▶ TASK PROMPT
Every line below that has the string "ROADS" needs to be copied.

(Items from a dataset)
....................

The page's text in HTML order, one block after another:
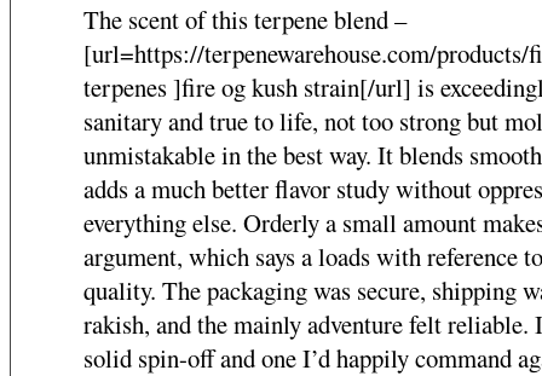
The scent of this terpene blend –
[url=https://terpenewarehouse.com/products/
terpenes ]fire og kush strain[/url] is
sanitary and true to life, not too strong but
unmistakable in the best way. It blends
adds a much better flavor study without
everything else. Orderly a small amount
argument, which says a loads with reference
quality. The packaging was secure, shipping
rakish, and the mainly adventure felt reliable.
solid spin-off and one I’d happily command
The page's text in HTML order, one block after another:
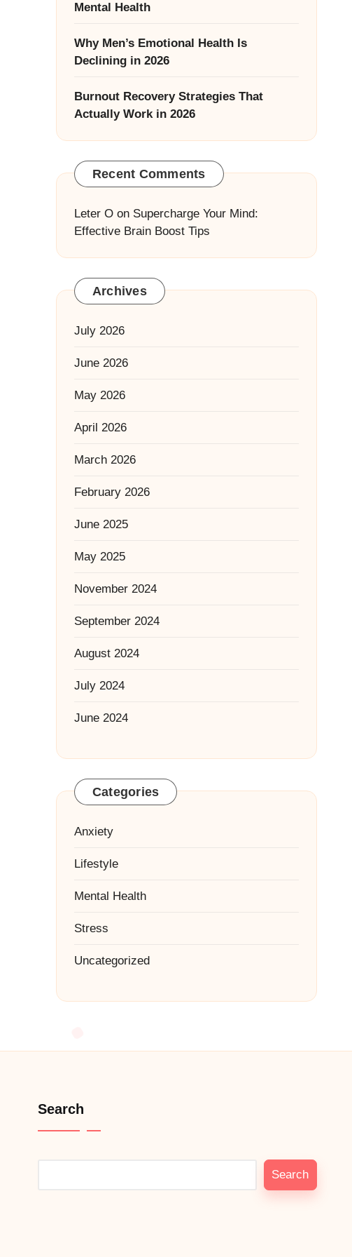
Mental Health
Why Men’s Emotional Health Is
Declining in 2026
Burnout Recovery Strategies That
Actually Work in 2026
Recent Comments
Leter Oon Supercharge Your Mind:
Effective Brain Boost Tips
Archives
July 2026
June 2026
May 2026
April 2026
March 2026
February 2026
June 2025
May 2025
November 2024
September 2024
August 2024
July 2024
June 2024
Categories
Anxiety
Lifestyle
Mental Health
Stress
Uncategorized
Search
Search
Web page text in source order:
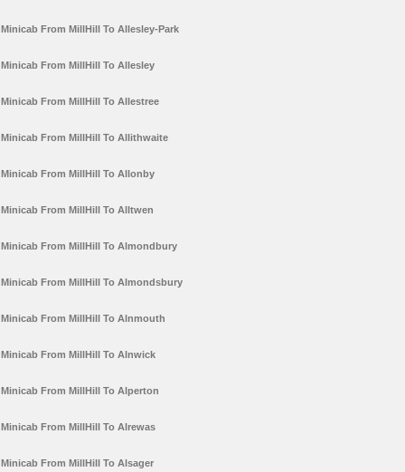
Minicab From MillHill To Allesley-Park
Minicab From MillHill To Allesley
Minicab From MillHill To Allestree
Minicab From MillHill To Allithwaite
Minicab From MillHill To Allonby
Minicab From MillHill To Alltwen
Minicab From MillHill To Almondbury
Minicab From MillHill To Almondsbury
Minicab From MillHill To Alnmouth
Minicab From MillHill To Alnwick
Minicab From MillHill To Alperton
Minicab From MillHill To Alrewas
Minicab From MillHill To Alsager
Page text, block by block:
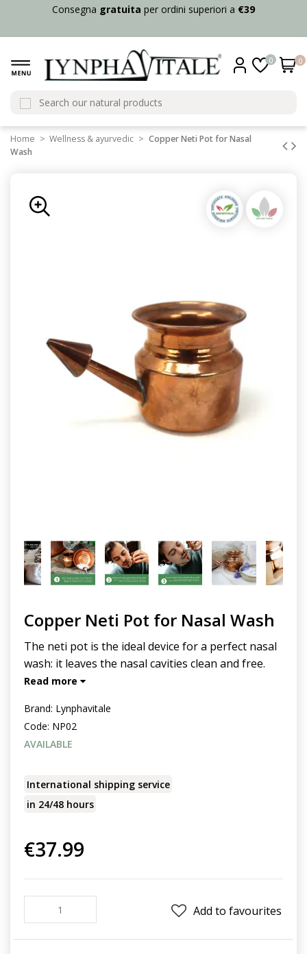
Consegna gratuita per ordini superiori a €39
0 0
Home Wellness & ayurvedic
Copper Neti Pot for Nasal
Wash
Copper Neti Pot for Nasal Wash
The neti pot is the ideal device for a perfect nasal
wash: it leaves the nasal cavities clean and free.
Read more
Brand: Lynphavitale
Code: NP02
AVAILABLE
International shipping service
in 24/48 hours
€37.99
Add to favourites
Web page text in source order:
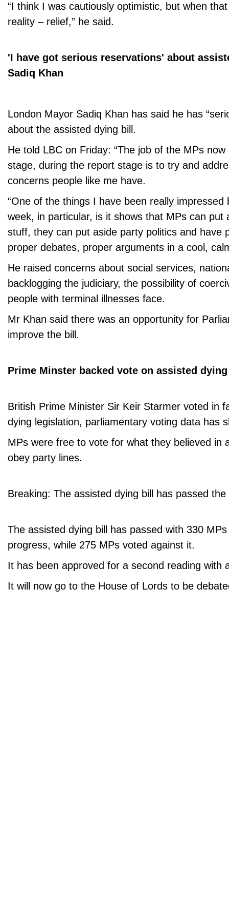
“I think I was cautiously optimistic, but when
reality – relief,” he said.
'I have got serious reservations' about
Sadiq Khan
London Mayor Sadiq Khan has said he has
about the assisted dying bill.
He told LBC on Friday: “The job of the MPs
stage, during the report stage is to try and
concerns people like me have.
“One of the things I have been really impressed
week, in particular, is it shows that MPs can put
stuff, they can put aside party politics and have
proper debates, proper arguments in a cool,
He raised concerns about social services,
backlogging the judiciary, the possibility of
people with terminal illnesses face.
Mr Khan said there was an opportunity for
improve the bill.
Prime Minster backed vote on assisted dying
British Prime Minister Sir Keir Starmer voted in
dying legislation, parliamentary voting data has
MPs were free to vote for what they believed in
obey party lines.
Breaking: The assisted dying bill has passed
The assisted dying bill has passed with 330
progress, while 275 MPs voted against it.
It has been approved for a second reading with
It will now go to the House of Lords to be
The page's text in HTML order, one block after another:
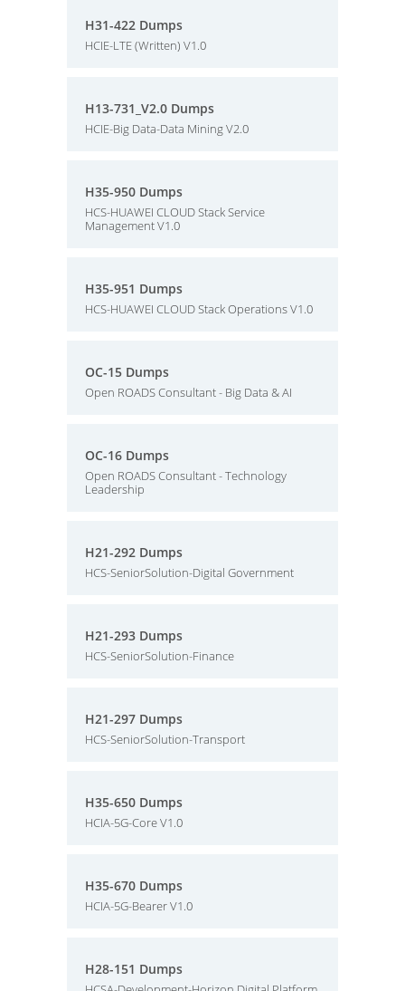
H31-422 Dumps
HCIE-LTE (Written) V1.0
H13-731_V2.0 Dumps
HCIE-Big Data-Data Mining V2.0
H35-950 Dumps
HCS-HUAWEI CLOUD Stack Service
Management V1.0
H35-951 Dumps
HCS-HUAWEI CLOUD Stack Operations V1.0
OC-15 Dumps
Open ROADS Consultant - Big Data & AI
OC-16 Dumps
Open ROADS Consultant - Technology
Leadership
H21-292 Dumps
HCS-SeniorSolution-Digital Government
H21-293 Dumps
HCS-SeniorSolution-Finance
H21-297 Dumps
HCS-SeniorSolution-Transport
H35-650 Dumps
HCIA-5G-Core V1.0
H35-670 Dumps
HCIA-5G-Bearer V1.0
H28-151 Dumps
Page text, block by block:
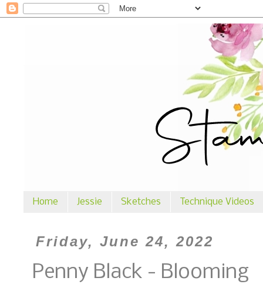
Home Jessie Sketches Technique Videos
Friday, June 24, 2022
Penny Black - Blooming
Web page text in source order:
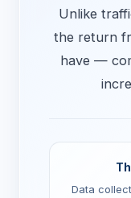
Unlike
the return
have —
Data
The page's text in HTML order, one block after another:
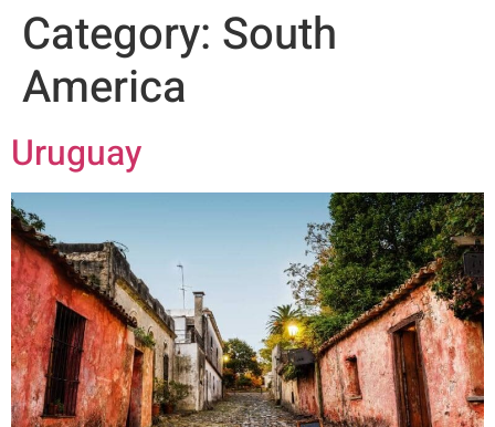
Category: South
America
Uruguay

....................

▶ ANSWER FOR THE TASK
Open ROADS Consultant - Big Data & AI
Open ROADS Consultant - Technology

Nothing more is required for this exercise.